EXERCISE DESCRIPTION
Your answer must consist of the records exactly as given, with no pictures included.

--- --- ---

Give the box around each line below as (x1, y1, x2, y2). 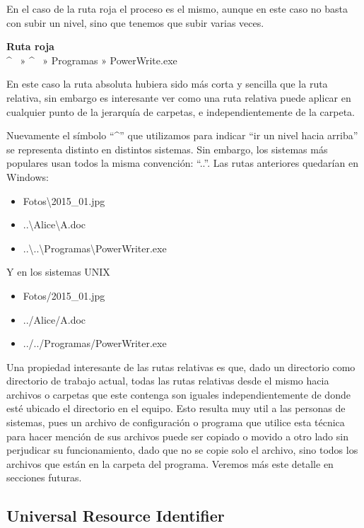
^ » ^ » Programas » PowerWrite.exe (6, 52, 177, 67)
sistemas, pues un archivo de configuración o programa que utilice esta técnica (6, 415, 345, 430)
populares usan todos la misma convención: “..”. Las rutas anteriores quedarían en (6, 156, 358, 170)
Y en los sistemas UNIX (6, 264, 110, 279)
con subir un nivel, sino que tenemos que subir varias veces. (6, 15, 264, 30)
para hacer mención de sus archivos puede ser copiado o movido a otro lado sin (6, 428, 348, 443)
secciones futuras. (6, 470, 82, 485)
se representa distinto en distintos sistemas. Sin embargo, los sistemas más (6, 141, 328, 156)

--- --- ---

SOLUTION FOR THIS TASK
Give the box around each line below as (x1, y1, x2, y2). 
^ » ^ » Programas » PowerWrite.exe (6, 52, 177, 67)
sistemas, pues un archivo de configuración o programa que utilice esta técnica (6, 415, 345, 430)
populares usan todos la misma convención: “..”. Las rutas anteriores quedarían en (6, 156, 358, 170)
Y en los sistemas UNIX (6, 264, 110, 279)
con subir un nivel, sino que tenemos que subir varias veces. (6, 15, 264, 30)
para hacer mención de sus archivos puede ser copiado o movido a otro lado sin (6, 428, 348, 443)
secciones futuras. (6, 470, 82, 485)
se representa distinto en distintos sistemas. Sin embargo, los sistemas más (6, 141, 328, 156)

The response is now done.